2. Be vocal about your desire
Communication is the common thread running through every point on this list. Parenting is inherently busy, and you may feel that regardless of how much you want it, there’s no time or energy for sex—a sad state of affairs. If every moment of your day is spoken for, it's perfectly normal to be exhausted at the mere thought of coming on to your partner before finally catching some shuteye. It’s not easy, but start small: openly express your desire as it arises—whether there's an opportunity (or the will) to do something about it or not. Keeping the possibility of sex alive and taking advantage of opportunities to nurture sexual tension are avenues toward flirting, kissing, and even making out! If you remain open to the small stuff, like running around sneaking kisses in dark corners like teenagers, the chances of hot sex flowing organically from that (even if you're tired) are a lot higher.
3. Give thanks
Your sex life can be a pretty accurate barometer of what’s going on in your relationship. If the sex is suffering, one or both of you may need to be reminded of life’s simple joys, which can be easy to lose track of when you do something life-altering like bring another human being into the world. Reclaim intimate connection by cultivating strong communication with your partner. One way to do this is to get in touch with your sense of gratitude. Thank your partner for the little things they do that you appreciate (i.e. cooking, cleaning, or massaging your feet—hopefully all three). Similarly, when it comes to your sex life, don’t hesitate to give positive feedback—and let it be known if you appreciate that they prioritize a hot sex life too. You might find new levels of complicity with one another through your shared appreciation of sex—which, in an of itself makes good foreplay while you’re waiting for the right moment.

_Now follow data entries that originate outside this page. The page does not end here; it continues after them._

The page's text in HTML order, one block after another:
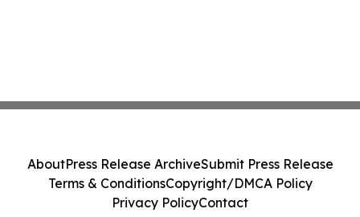
AboutPress Release ArchiveSubmit Press Release
Terms & ConditionsCopyright/DMCA Policy
Privacy PolicyContact
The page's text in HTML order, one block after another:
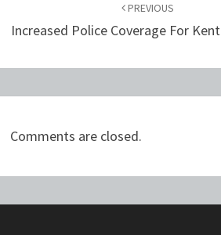
PREVIOUS
Increased Police Coverage For
Comments are closed.
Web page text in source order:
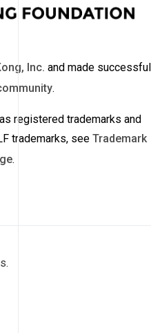
Inc. and made successful
.
registered trademarks and
trademarks, see Trademark
.
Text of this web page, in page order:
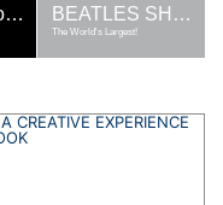
2027 Chicago Fest BEATLES SHOP
The World's Largest!
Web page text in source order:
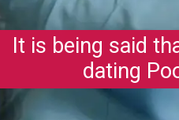
It is being said
dating
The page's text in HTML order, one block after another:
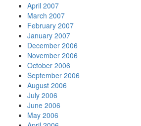
April 2007
March 2007
February 2007
January 2007
December 2006
November 2006
October 2006
September 2006
August 2006
July 2006
June 2006
May 2006
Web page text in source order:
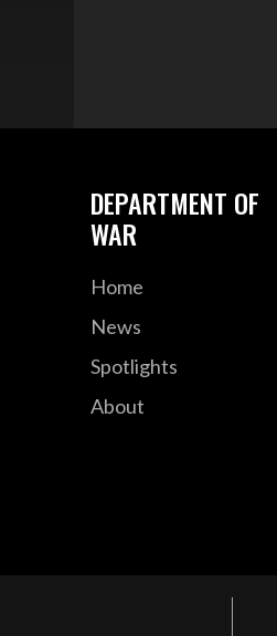
DEPARTMENT OF
WAR
Home
News
Spotlights
About

4. Don’t make a habit of letting your kids share your bed
It’s entirely understandable to want to share your bed with your baby or toddler, whether to facilitate breastfeeding or simply as a way of emulating love, affection, and a safe environment. Particularly as kids get older, cuddling as a family can be sooooo lovely, but try not to normalize sharing your bedroom with your kids, because this makes getting that crucial 1-on-1 time that’s needed to build physical and emotional intimacy with one another even harder to come by.
5. Make time for yourself
As impossible as it may seem at times, and as counterintuitive as it may feel to take time alone so you might take time together, having the luxury of alone time reminds you you’re still you and helps keep you in touch with your sense of desire. Carving out time and space to practice self-lovin’ self-care also keeps you in touch with those little things that keep you feeling attractive and confident (i.e., painting your nails, getting new lingerie, taking a nap, reading a book in the park, or going on a run). Taking care of yourself will make you feel sexier, thereby fueling your partner’s attraction to you: it's a law of the universe.

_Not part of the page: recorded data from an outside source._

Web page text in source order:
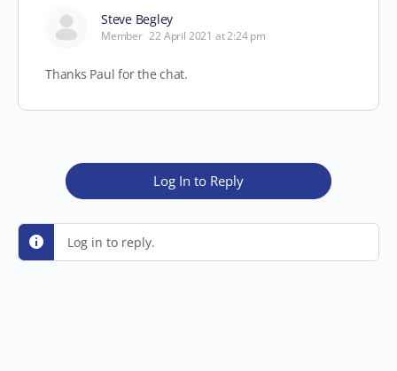
Steve Begley
Member 22 April 2021 at 2:24 pm
Thanks Paul for the chat.
Log In to Reply
Log in to reply.
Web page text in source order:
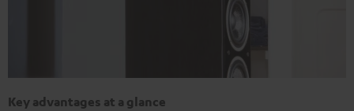
Key advantages at a glance
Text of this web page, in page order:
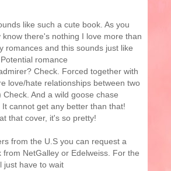
like such a cute book. As you
know there's nothing I love more than
romances and this sounds just like
romance
Check. Forced together with
love/hate relationships between two
Check. And a wild goose chase
cannot get any better than that!
that cover, it's so pretty!
from the U.S you can request a
from NetGalley or Edelweiss. For the
just have to wait

6. Focus on quality over quantity
Communication is key to learning to truly satisfy one other sexually. Have honest conversations about what turns you on—and what doesn't. Take your time with foreplay, get creative, and experiment with new things—like an oil massage, a naughty game, morning sex (gasp), sex in a different room (when the kids are out), or some new sex toys. And while long, drawn out sex sessions are great, don't be averse to the occasional quickie! Drs. Julie and John Gottman of the Gottman Insititute say couples need both spontaneous quickies and “gourmet sex.” Sex can be just as exciting when it just happens in the moment and doesn’t last for hours.
7. Don’t underestimate ‘date night’
Scheduling a regular date—be it weekly or monthly—might may seem unsexy, but think of it as an opportunity to reconnect outside of your role as parents. Do what it takes to find a reliable childcare option that can liberate you for an evening, and get busy getting to know each other all over again! Whether you’re going out or staying in, you might enjoy a romantic meal, play tourists in your own town, recreate your first date, have a picnic, or head straight to the bedroom (or the seedy motel)—only you as a couple knows where the real need lies. Also, friendly reminder: there’s no shame in scheduling sex—there really isn’t. When life is busy, we simply have to be more intentional about making space for it.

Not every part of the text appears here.